- **YOUR TASK**
Every line below is to be given again precisely; images are to be left out.
◆ ◆ ◆ ◆
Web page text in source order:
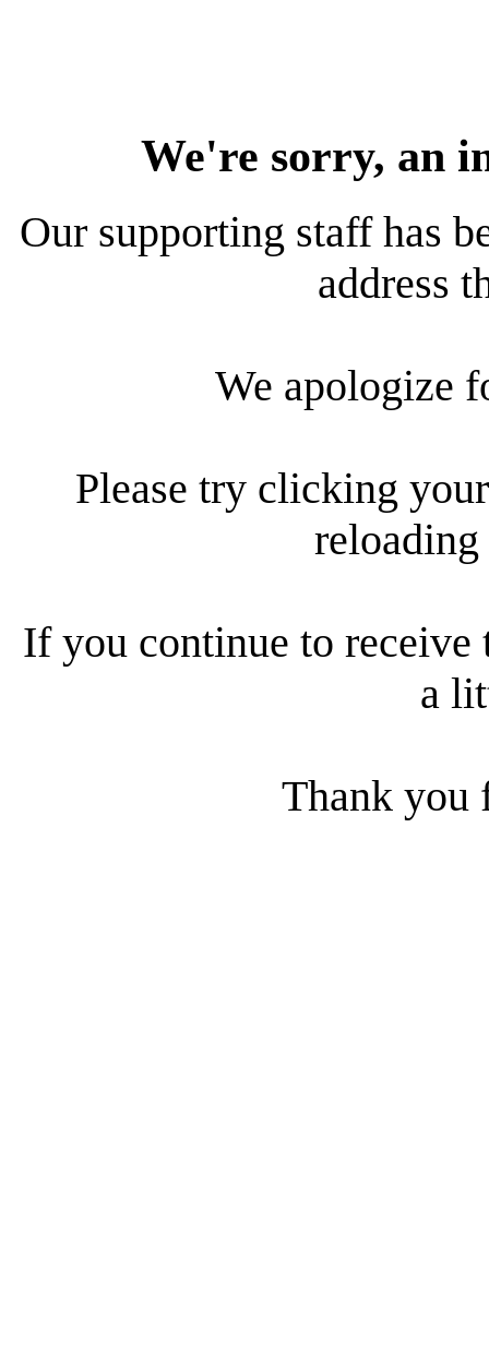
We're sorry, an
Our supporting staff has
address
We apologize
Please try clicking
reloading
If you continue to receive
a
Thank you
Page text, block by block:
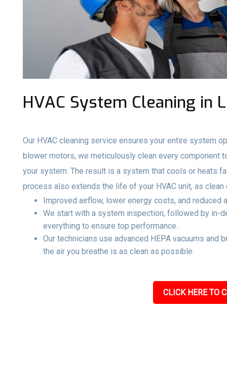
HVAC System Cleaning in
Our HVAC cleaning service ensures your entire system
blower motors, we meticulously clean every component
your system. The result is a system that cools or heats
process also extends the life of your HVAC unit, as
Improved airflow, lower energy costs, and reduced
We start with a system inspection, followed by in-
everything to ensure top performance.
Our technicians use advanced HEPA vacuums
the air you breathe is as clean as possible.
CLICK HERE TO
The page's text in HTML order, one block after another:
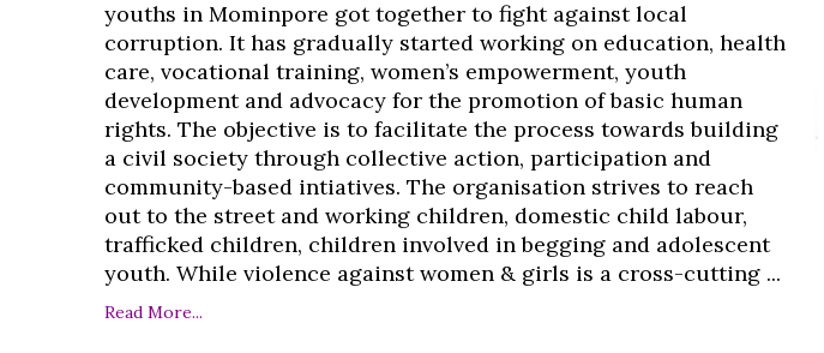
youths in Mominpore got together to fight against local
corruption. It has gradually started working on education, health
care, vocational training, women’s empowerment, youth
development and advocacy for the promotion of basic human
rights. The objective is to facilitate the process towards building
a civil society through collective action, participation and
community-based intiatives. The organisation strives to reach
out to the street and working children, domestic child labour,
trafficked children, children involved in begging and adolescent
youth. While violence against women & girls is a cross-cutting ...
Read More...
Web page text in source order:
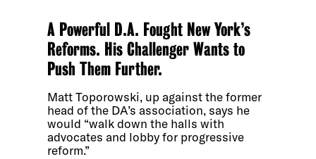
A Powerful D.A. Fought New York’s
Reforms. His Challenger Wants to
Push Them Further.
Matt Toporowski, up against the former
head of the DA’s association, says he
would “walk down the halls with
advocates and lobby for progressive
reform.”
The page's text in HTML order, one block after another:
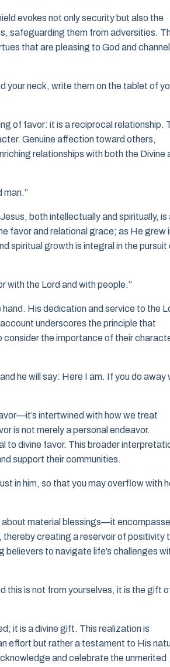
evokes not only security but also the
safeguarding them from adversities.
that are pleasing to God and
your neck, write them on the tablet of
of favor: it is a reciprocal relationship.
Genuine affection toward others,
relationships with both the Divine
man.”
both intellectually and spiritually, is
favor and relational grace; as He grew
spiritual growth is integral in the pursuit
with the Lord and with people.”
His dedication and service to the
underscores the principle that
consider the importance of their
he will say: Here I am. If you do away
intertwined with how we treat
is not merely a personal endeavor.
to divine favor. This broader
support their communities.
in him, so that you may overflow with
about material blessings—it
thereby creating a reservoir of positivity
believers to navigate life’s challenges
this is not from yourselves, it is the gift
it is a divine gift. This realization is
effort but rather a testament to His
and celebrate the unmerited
◆ ◆ ◆ ◆
- **REPLY TO THE EXERCISE**
Web page text in source order:
We're sorry, an
Our supporting staff has
address
We apologize
Please try clicking
reloading
If you continue to receive
a
Thank you
Page text, block by block:
HVAC System Cleaning in
Our HVAC cleaning service ensures your entire system
blower motors, we meticulously clean every component
your system. The result is a system that cools or heats
process also extends the life of your HVAC unit, as
Improved airflow, lower energy costs, and reduced
We start with a system inspection, followed by in-
everything to ensure top performance.
Our technicians use advanced HEPA vacuums
the air you breathe is as clean as possible.
CLICK HERE TO
The page's text in HTML order, one block after another:
youths in Mominpore got together to fight against local
corruption. It has gradually started working on education, health
care, vocational training, women’s empowerment, youth
development and advocacy for the promotion of basic human
rights. The objective is to facilitate the process towards building
a civil society through collective action, participation and
community-based intiatives. The organisation strives to reach
out to the street and working children, domestic child labour,
trafficked children, children involved in begging and adolescent
youth. While violence against women & girls is a cross-cutting ...
Read More...
Web page text in source order:
A Powerful D.A. Fought New York’s
Reforms. His Challenger Wants to
Push Them Further.
Matt Toporowski, up against the former
head of the DA’s association, says he
would “walk down the halls with
advocates and lobby for progressive
reform.”
The page's text in HTML order, one block after another:
evokes not only security but also the
safeguarding them from adversities.
that are pleasing to God and
your neck, write them on the tablet of
of favor: it is a reciprocal relationship.
Genuine affection toward others,
relationships with both the Divine
man.”
both intellectually and spiritually, is
favor and relational grace; as He grew
spiritual growth is integral in the pursuit
with the Lord and with people.”
His dedication and service to the
underscores the principle that
consider the importance of their
he will say: Here I am. If you do away
intertwined with how we treat
is not merely a personal endeavor.
to divine favor. This broader
support their communities.
in him, so that you may overflow with
about material blessings—it
thereby creating a reservoir of positivity
believers to navigate life’s challenges
this is not from yourselves, it is the gift
it is a divine gift. This realization is
effort but rather a testament to His
and celebrate the unmerited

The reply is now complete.